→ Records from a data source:
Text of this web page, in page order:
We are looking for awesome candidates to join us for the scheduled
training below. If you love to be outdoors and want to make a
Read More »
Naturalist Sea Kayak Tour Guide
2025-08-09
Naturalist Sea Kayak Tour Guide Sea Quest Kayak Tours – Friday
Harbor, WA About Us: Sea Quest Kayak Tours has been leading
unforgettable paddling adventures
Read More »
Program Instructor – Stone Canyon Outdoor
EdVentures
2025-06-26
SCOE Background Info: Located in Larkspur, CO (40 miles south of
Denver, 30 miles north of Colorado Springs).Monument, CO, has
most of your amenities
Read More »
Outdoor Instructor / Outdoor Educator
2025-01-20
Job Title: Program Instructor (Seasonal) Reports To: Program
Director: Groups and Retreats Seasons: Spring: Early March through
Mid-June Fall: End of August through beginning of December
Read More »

* * *

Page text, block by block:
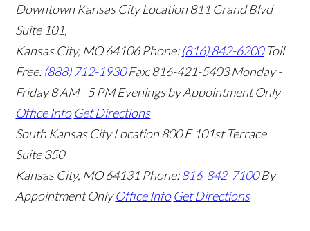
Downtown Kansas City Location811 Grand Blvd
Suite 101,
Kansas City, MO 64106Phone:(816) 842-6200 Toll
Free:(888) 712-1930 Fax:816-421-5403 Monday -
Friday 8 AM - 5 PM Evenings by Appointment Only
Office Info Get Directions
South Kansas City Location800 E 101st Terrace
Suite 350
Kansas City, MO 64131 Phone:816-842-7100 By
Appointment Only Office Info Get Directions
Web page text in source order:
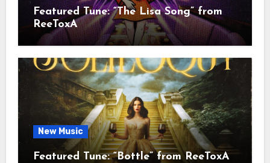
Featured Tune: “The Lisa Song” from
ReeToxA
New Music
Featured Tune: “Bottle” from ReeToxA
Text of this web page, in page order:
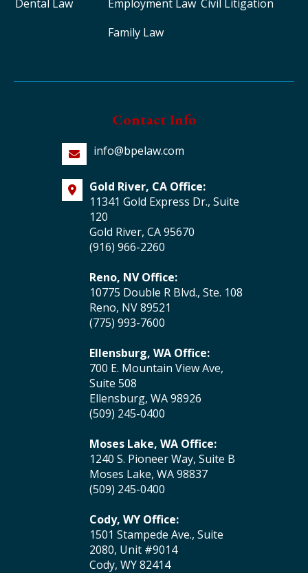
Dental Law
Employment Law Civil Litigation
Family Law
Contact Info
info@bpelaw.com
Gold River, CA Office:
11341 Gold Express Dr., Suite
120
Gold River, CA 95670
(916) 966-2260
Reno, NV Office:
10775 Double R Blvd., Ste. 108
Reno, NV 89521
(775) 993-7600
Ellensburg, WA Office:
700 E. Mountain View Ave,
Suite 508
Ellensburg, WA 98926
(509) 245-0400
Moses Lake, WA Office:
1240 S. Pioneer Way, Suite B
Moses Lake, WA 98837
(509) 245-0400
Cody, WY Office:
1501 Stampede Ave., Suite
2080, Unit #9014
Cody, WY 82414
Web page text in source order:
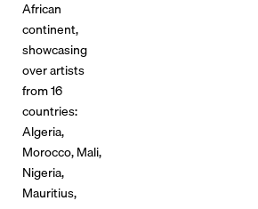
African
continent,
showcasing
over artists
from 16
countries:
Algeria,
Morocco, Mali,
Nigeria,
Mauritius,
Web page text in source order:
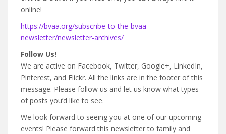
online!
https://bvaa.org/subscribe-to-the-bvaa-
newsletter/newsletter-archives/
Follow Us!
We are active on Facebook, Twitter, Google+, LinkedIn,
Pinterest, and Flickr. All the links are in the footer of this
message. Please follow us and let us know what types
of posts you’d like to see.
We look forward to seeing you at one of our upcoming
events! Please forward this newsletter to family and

→ About this exercise: If a picture sits between the line containing "1501 Stampede Ave., Suite" and the line containing "events! Please forward", leave it out, and return the lines of that range above exactly, both ends included.

→ Answer box:
1501 Stampede Ave., Suite
2080, Unit #9014
Cody, WY 82414
Web page text in source order:
African
continent,
showcasing
over artists
from 16
countries:
Algeria,
Morocco, Mali,
Nigeria,
Mauritius,
Web page text in source order:
online!
https://bvaa.org/subscribe-to-the-bvaa-
newsletter/newsletter-archives/
Follow Us!
We are active on Facebook, Twitter, Google+, LinkedIn,
Pinterest, and Flickr. All the links are in the footer of this
message. Please follow us and let us know what types
of posts you’d like to see.
We look forward to seeing you at one of our upcoming
events! Please forward this newsletter to family and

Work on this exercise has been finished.